The California Supreme Court decides that a binding fee dispute arbitration provision in a 1994 attorney-client fee contract is valid when the client waives the mandatory, non-binding, fee arbitration statutory scheme by filing a legal malpractice claim.
In 1994 Raul Aguilar, a licensed attorney, signed a retainer agreement with attorney Esther Lerner in which he agreed to submit legal malpractice claims and fee disputes to binding arbitration. After a dispute arose Aguilar filed a legal malpractice action and Lerner petitioned to enforce the arbitration provisions of their agreement, which included binding arbitration of legal malpractice claims and fee disputes.
Lerner’s petition was granted and Lerner prevailed at the arbitration. Aguilar’s petition to set aside the arbitrator’s award was denied. Despite the fact that Aguilar never sought to invoke his rights under the nonbinding statutory scheme for fee arbitration set forth in B & P Code § 6200 et seq. (Mandatory Attorney Fee Arbitration or “MFAA”) Aguilar claimed that the binding fee arbitration provision was void because it contained a prospective agreement to submit fee disputes to binding arbitration in violation of 1996 amendments to the MFAA. The Court of Appeal disagreed and affirmed the lower court’s decision on grounds of estoppel and waiver.
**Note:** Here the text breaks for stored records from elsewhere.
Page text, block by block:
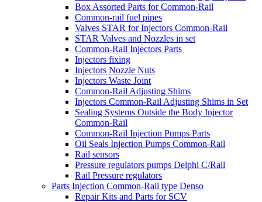
Box Assorted Parts for Common-Rail
Common-rail fuel pipes
Valves STAR for Injectors Common-Rail
STAR Valves and Nozzles in set
Common-Rail Injectors Parts
Injectors fixing
Injectors Nozzle Nuts
Injectors Waste Joint
Common-Rail Adjusting Shims
Injectors Common-Rail Adjusting Shims in Set
Sealing Systems Outside the Body Injector
Common-Rail
Common-Rail Injection Pumps Parts
Oil Seals Injection Pumps Common-Rail
Rail sensors
Pressure regulators pumps Delphi C/Rail
Rail Pressure regulators
Parts Injection Common-Rail type Denso
Repair Kits and Parts for SCV
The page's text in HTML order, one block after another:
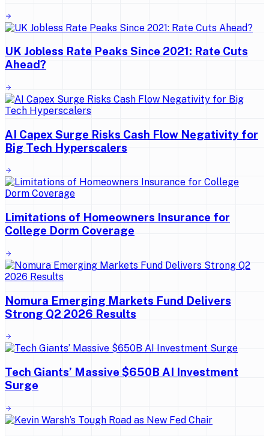
UK Jobless Rate Peaks Since 2021: Rate Cuts
Ahead?
AI Capex Surge Risks Cash Flow Negativity for
Big Tech Hyperscalers
Limitations of Homeowners Insurance for
College Dorm Coverage
Nomura Emerging Markets Fund Delivers
Strong Q2 2026 Results
Tech Giants’ Massive $650B AI Investment
Surge
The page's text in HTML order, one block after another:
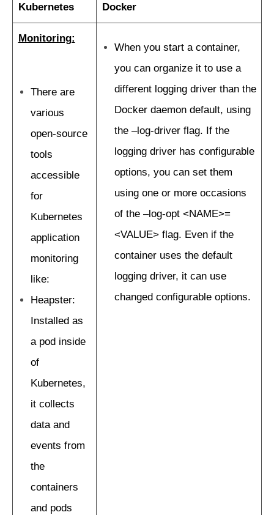
Kubernetes Docker
Monitoring:
There are
various
open-source
tools
accessible
for
Kubernetes
application
monitoring
like:
Heapster:
Installed as
a pod inside
of
Kubernetes,
it collects
data and
events from
the
containers
and pods
When you start a container,
you can organize it to use a
different logging driver than the
Docker daemon default, using
the –log-driver flag. If the
logging driver has configurable
options, you can set them
using one or more occasions
of the –log-opt <NAME>=
<VALUE> flag. Even if the
container uses the default
logging driver, it can use
changed configurable options.
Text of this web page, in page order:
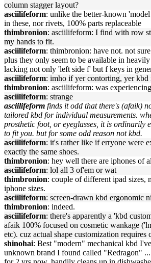
column stagger layout?
asciilifeform: unlike the better-known
in these, nor rivets, 100% parts replaceable
thimbronion: asciilifeform: I find with row
my hands to fit.
asciilifeform: thimbronion: have not. not
plus they only seem to be available in
lacking not only 'left side f' but f keys in
asciilifeform: imho if yer contorting, yer kbd
thimbronion: asciilifeform: was
asciilifeform: strange
asciilifeform finds it odd that there's (afaik)
tailored kbd for individual measurements.
prosthetic foot, or eyeglasses, it is ordinarily
to fit you. but for some odd reason not kbd.
asciilifeform: it's rather like if erryone were
exactly the same shoes.
thimbronion: hey well there are iphones of
asciilifeform: lol all 3 of'em or wat
thimbronion: couple of different ipad sizes,
iphone sizes.
asciilifeform: screen-drawn kbd ergonomic
thimbronion: indeed.
asciilifeform: there's apparently a 'kbd
afaik 100% focused on cosmetic wankage
etc). cuz actual shape customization requires
shinohai: Best "modern" mechanical kbd
unknown brand I found called "Redragon"
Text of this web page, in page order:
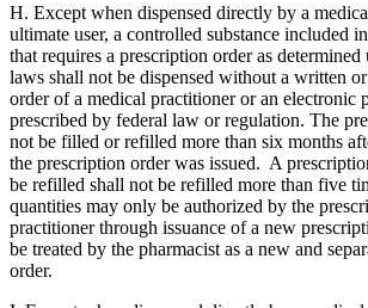
H. Except when dispensed directly by a
ultimate user, a controlled substance included
that requires a prescription order as determined
laws shall not be dispensed without a written
order of a medical practitioner or an electronic
prescribed by federal law or regulation. The
not be filled or refilled more than six months
the prescription order was issued. A
be refilled shall not be refilled more than five
quantities may only be authorized by the
practitioner through issuance of a new
be treated by the pharmacist as a new and
order.
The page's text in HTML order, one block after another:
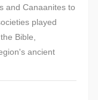
and Canaanites to
played
Bible,
ancient
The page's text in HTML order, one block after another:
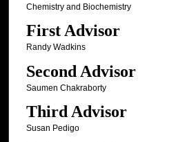
Chemistry and Biochemistry
First Advisor
Randy Wadkins
Second Advisor
Saumen Chakraborty
Third Advisor
Susan Pedigo
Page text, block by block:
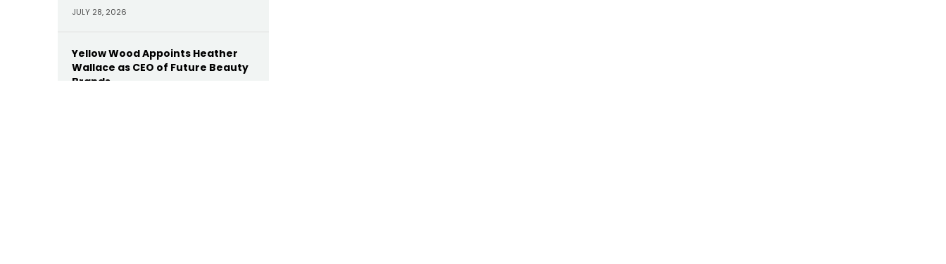
JULY 28, 2026
Yellow Wood Appoints Heather
Wallace as CEO of Future Beauty
Brands
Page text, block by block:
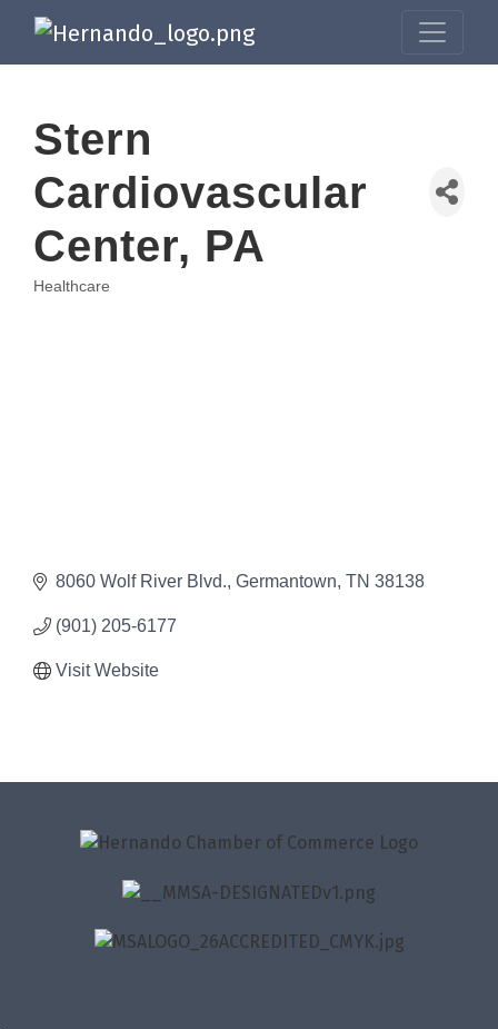
Stern
Cardiovascular
Center, PA
Healthcare
8060 Wolf River Blvd. Germantown TN 38138
(901) 205-6177
Visit Website
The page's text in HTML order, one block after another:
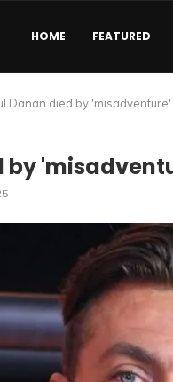
HOME FEATURED
Danan died by
by
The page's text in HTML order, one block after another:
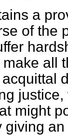
a
of the
all
might
giving
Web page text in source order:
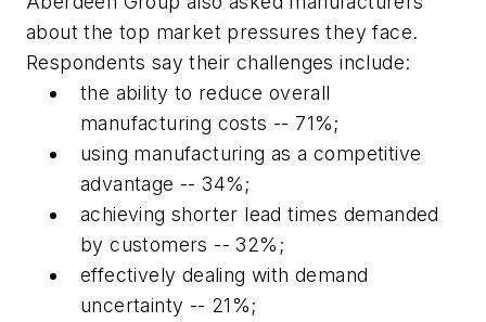
about the top market pressures they face.
Respondents say their challenges include:
the ability to reduce overall
manufacturing costs -- 71%;
using manufacturing as a competitive
advantage -- 34%;
achieving shorter lead times demanded
by customers -- 32%;
effectively dealing with demand
uncertainty -- 21%;
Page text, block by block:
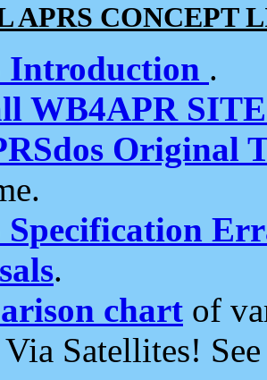
APRS CONCEPT
Introduction .
WB4APR
Original
Specification
.
chart of
Satellites!
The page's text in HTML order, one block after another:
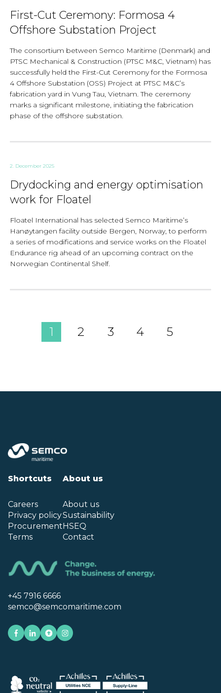
First-Cut Ceremony: Formosa 4
Offshore Substation Project
The consortium between Semco Maritime (Denmark) and
PTSC Mechanical & Construction (PTSC M&C, Vietnam) has
successfully held the First-Cut Ceremony for the Formosa
4 Offshore Substation (OSS) Project at PTSC M&C’s
fabrication yard in Vung Tau, Vietnam. The ceremony
marks a significant milestone, initiating the fabrication
phase of the offshore substation.
2. December 2025
Drydocking and energy optimisation
work for Floatel
Floatel International has selected Semco Maritime’s
Hanøytangen facility outside Bergen, Norway, to perform
a series of modifications and service works on the Floatel
Endurance rig ahead of an upcoming contract on the
Norwegian Continental Shelf.
1 2 3 4 5
Shortcuts
Careers
Privacy policy
Procurement
Terms
About us
About us
Sustainability
HSEQ
Contact
+45 7916 6666
semco@semcomaritime.com

The Supreme Court observed that arbitration under the MFAA is based on a statutory directive and not the parties’ agreement. It is voluntary for a client and mandatory for an attorney. A client can waive the provisions of the MFAA by seeking a judicial resolution of a fee dispute or by filing an affirmative claim for legal malpractice. The award is non-binding and either party may seek a trial de novo, although the parties may agree in writing to a binding award. In 1996 the statute was amended to allow for only post-dispute agreements to binding arbitration of fee disputes.
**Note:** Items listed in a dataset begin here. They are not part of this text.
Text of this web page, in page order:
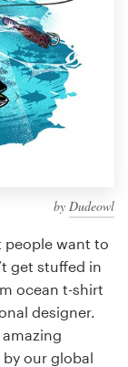
by Dudeowl
people want to
get stuffed in
ocean t-shirt
designer.
amazing
our global
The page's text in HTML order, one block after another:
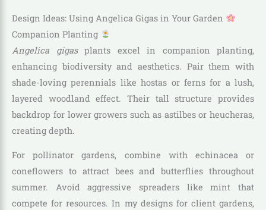
Design Ideas: Using Angelica Gigas in Your Garden
Companion Planting
Angelica gigasplants excel in companion planting,
enhancing biodiversity and aesthetics. Pair them with
shade-loving perennials like hostas or ferns for a lush,
layered woodland effect. Their tall structure provides
backdrop for lower growers such as astilbes or heucheras,
creating depth.
For pollinator gardens, combine with echinacea or
coneflowers to attract bees and butterflies throughout
summer. Avoid aggressive spreaders like mint that
compete for resources. In my designs for client gardens,
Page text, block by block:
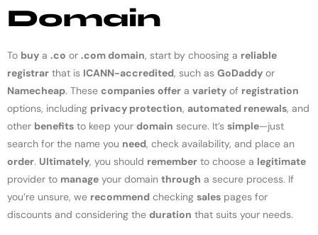
Domain
To buy a .co or .com domain, start by choosing a reliable
registrar that is ICANN-accredited, such as GoDaddy or
Namecheap. These companies offer a variety of registration
options, including privacy protection, automated renewals, and
other benefits to keep your domain secure. It’s simple—just
search for the name you need, check availability, and place an
order. Ultimately, you should remember to choose a legitimate
provider to manage your domain through a secure process. If
you’re unsure, we recommend checking sales pages for
discounts and considering the duration that suits your needs.
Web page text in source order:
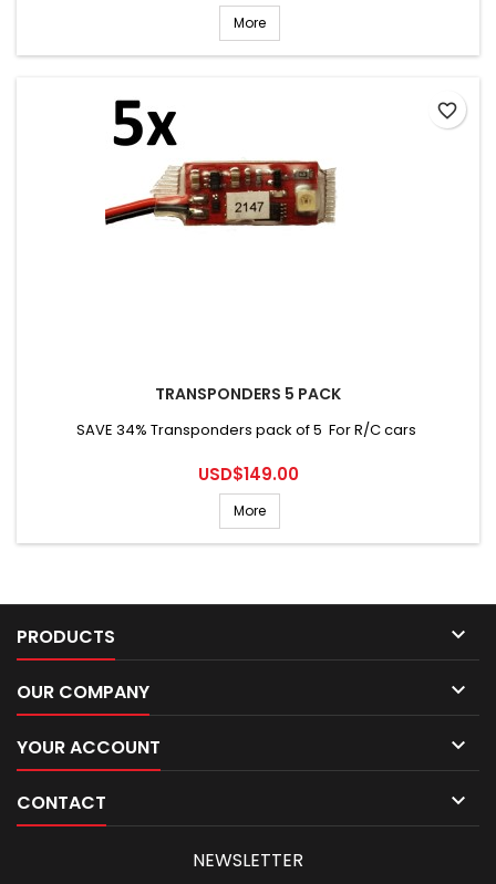
More
TRANSPONDERS 5 PACK
SAVE 34% Transponders pack of 5 For R/C cars
Price
USD$149.00
More
favorite_border
PRODUCTS 
OUR COMPANY 
YOUR ACCOUNT 
CONTACT 
NEWSLETTER

The Court held that Aguilar was not judicially estopped from seeking to invoke the protections of the MFAA, although he never sought to take advantage of its provisions and disavowed any interest in pursuing this option in the trial court. Judicial estoppel occurs when, in a judicial or quasi-judicial proceeding, a party knowingly takes two totally inconsistent positions and is successful in the first position. It was not totally inconsistent for Aguilar to seek the protections of the MFAA but reject it as a dispute resolution mechanism because the scheme is voluntary for the client.
However, pursuant to the express terms of the statutory scheme, Aguilar waived any protections of the MFAA when he filed a legal malpractice action against Lerner. The court relied on Aguilar’s filing of the malpractice lawsuit, not the contract, to find there was a waiver. Thus the court found it was not relevant to determine if the agreement to binding arbitration was an ineffective waiver as Aguilar contended.
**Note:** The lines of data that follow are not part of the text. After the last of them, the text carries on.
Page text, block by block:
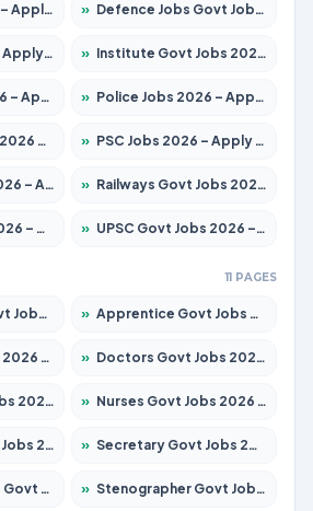
Posts » Defence Jobs Govt Jobs 2026 – Apply for 4651 Posts
Posts » Institute Govt Jobs 2026 – Apply for 5233 Posts
Posts » Police Jobs 2026 – Apply for 8326 Posts
Online » PSC Jobs 2026 – Apply for 3077 Posts
Posts » Railways Govt Jobs 2026 – Apply for 13534 Posts
Posts » UPSC Govt Jobs 2026 – Apply for 868 Posts
11 PAGES
2504 Posts » Apprentice Govt Jobs 2026 – Apply for 15126 Posts
Posts » Doctors Govt Jobs 2026 – Apply for 549 Posts
9926 Posts » Nurses Govt Jobs 2026 – Apply for 3039 Posts
1290 Posts » Secretary Govt Jobs 2026 – Apply for 106 Posts
14 Posts » Stenographer Govt Jobs 2026 – Apply for 777 Posts
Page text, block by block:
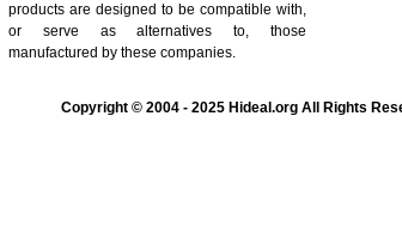
products are designed to be compatible with,
or serve as alternatives to, those
manufactured by these companies.
Copyright © 2004 - 2025 Hideal.org All Rights
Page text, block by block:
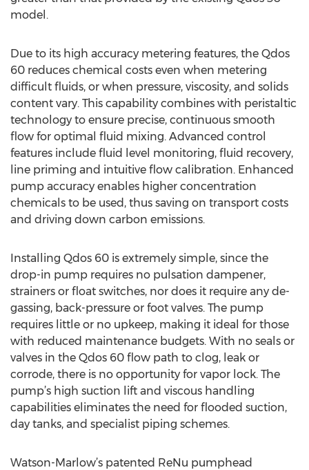
model.
Due to its high accuracy metering features, the Qdos
60 reduces chemical costs even when metering
difficult fluids, or when pressure, viscosity, and solids
content vary. This capability combines with peristaltic
technology to ensure precise, continuous smooth
flow for optimal fluid mixing. Advanced control
features include fluid level monitoring, fluid recovery,
line priming and intuitive flow calibration. Enhanced
pump accuracy enables higher concentration
chemicals to be used, thus saving on transport costs
and driving down carbon emissions.
Installing Qdos 60 is extremely simple, since the
drop-in pump requires no pulsation dampener,
strainers or float switches, nor does it require any de-
gassing, back-pressure or foot valves. The pump
requires little or no upkeep, making it ideal for those
with reduced maintenance budgets. With no seals or
valves in the Qdos 60 flow path to clog, leak or
corrode, there is no opportunity for vapor lock. The
pump’s high suction lift and viscous handling
capabilities eliminates the need for flooded suction,
day tanks, and specialist piping schemes.
Watson-Marlow’s patented ReNu pumphead

The Court rejected Aguilar’s argument that he was entitled to the statute’s procedural protections, such as its non-binding effect, despite the waiver. There is nothing to suggest that the statute’s provisions are self-executing despite a waiver and there is no reason to deviate from the common consequences of a waiver.
The statutory obligation of an attorney to provide a client notice of rights under the MFAA mandates that the notice be given before or at the initiation of any proceeding under a contract between the parties that provides for an alternative to the MFAA scheme. Thus, by implication the legislature recognized that an attorney and client could choose to resolve their dispute in the context of binding arbitration. If a client who receives such a notice declines to proceed under the MFAA, it is unreasonable to conclude that the client nonetheless retains rights under the MFAA. Since Aguilar signed the retainer agreement in question in 1994, prior to the amendment of the statute to prohibit pre-dispute agreements to binding arbitration, Aguilar’s waiver compelled him to abide by the contractual binding arbitration provisions.
The court left for another day resolution of the question as to whether the 1996 amendments prohibiting pre-dispute agreements for binding arbitration altered the analysis.
Comment: Given the Court’s abstention from the issue of the effect of the 1996 amendments, it is still not clear whether a binding fee arbitration provision in retainer contracts signed after the effective date of the amendments can be enforced, even if the provisions of the MFAA are waived. Until the court has an opportunity to consider the issue careful practitioners should assume that binding arbitration agreements in fee contracts executed after the effective date of the 1996 amendments may not include fee disputes; only post-dispute agreements to binding arbitration of fee disputes are valid.